The second test exercises the my_second_dbt_model.sql
which looks like:
select *
from {{ ref('my_first_dbt_model') }}
where id = 1
The test framework needs to hook into the ref
tag and replace it with a pandas dataframe. The test for this looks like:
import pandas as pd
from dbtmodeltest.testcase import DBTModelTestCase
class MyFirstDBTModelTestCase(DBTModelTestCase):
def test_only_returns_id_1(self):
my_first_dbt_model = pd.DataFrame([
(1,),
(2,),
(None,)
], columns=['id'])
out_df = self.execute_model_with_refs(
model='models/example/my_second_dbt_model.sql',
my_first_dbt_model=my_first_dbt_model,
)
expected_df = pd.DataFrame([
(1,),
], columns=['id'])
self.assertDFEqual(expected_df, out_df)
This shows the output from the test execution:
$ DBT_MODEL_TEST_ENABLED=1 DBT_MODEL_TEST_IDENTIFIER_PREFIX="test1_" python -m unittest models/example/test_my_second_dbt_model.py
creating table: test1_my_first_dbt_model
Running with dbt=0.19.0
Found 2 models, 4 tests, 0 snapshots, 0 analyses, 139 macros, 0 operations, 0 seed files, 0 sources, 0 exposures
15:32:36 | Concurrency: 8 threads (target='ci')
15:32:36 |
15:32:36 | 1 of 1 START view model test.my_second_dbt_model..................... [RUN]
15:32:36 | 1 of 1 OK created view model test.my_second_dbt_model................ [CREATE VIEW in 0.09s]
15:32:36 |
15:32:36 | Finished running 1 view model in 0.18s.
Completed successfully
Done.
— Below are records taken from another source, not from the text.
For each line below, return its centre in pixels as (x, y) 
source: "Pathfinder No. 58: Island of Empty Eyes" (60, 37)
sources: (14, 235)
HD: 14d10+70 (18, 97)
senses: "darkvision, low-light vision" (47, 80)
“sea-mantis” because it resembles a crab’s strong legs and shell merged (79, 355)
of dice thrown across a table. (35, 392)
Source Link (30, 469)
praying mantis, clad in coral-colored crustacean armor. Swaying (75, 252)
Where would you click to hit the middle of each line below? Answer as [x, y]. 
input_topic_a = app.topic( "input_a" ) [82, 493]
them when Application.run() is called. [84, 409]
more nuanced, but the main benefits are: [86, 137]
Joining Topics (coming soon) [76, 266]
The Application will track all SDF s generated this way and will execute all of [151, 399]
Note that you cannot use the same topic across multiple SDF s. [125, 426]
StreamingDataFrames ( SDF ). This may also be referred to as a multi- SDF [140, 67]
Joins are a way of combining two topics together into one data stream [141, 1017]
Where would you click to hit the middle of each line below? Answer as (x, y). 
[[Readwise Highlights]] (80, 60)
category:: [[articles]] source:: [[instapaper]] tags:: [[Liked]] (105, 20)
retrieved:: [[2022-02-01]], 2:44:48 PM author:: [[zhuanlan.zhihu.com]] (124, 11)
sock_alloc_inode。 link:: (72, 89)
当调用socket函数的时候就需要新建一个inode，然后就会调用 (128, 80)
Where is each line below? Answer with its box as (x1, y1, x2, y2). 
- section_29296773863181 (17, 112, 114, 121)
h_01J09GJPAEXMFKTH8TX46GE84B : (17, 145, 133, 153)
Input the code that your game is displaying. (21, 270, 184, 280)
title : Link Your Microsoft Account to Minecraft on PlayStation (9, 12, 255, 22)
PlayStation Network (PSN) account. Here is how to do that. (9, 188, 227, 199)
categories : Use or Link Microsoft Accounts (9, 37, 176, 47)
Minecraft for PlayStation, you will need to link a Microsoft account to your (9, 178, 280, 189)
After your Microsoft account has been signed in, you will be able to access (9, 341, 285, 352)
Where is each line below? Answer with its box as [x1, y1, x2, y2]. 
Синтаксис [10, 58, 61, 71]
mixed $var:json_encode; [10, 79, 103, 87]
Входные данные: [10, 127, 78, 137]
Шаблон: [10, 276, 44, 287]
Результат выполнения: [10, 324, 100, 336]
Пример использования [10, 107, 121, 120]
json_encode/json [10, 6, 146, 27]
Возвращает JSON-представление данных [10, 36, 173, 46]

PASS=1 WARN=0 ERROR=0 SKIP=0 TOTAL=1
"test"."test"."my_second_dbt_model"
id
0 1
.
----------------------------------------------------------------------
Ran 1 test in 1.137s
OK
The strategy for replacing “ref” with custom data leverages a custom macro. This macro prefixes the table with a prefix defined in the environment:
{% macro ref(model_name) %}
{% set dbt_model_test_enabled = env_var('DBT_MODEL_TEST_ENABLED', False) %}
{# set dbt_model_test_database = env_var('DBT_MODEL_TEST_DATABASE', '') #}
{# set dbt_model_test_schema = env_var('DBT_MODEL_TEST_SCHEMA', '') #}
{% set dbt_model_test_identifier_prefix = env_var('DBT_MODEL_TEST_IDENTIFIER_PREFIX', '') %}
{{ log("Running custom:ref " ~ model_name) }}
{% if dbt_model_test_enabled == '1' %}
{{ log("DBT_MODEL_TEST: model test enabled") }}
{% set rel = builtins.ref(model_name) %}
{%
set newrel = rel.replace_path(
identifier=dbt_model_test_identifier_prefix + model_name
)
%}
{% do return(newrel) %}
{% else %}
{{ log("DBT_MODEL_TEST: model test disabled") }}
{% do return(builtins.ref(model_name)) %}
{% endif %}
{% endmacro %}
This points our dbt model to the prefixed test table. The final step is to create the prefixed test table using the dataframe provide.
engine = create_engine(self._adapter_sqlalchemy_conn_string())
with engine.connect() as conn:
for ref_name, ref_df in ref_dfs.items():
table_name = self.identifier_prefix + ref_name
# drop table and cascade if exists...
conn.execute('DROP TABLE {} CASCADE'.format(table_name))
print('creating table: {}'.format(table_name))
ref_df.to_sql(
name=table_name,
con=engine,
if_exists='replace',
index=False,
)
return self.execute_model(model)
This is accomplished using sql alchemy to convert the dataframe to a table using to_sql(...)
.
I’m wondering:
- Does replacing ref/source with a custom macro make sense?
- Has anyone else done this?
- If so, which strategy did you use?
I appreciate any feedback on this approach. Thank you.